Excerpted records:
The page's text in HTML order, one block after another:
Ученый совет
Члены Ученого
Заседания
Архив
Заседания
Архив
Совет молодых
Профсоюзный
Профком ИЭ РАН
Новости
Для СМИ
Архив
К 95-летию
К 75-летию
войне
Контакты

Exercise brief:
So that nothing is lost, restate all the material word for word.

Expected output:
The page's text in HTML order, one block after another:
Ученый совет
Члены Ученого
Заседания
Архив
Заседания
Архив
Совет молодых
Профсоюзный
Профком ИЭ РАН
Новости
Для СМИ
Архив
К 95-летию
К 75-летию
войне
Контакты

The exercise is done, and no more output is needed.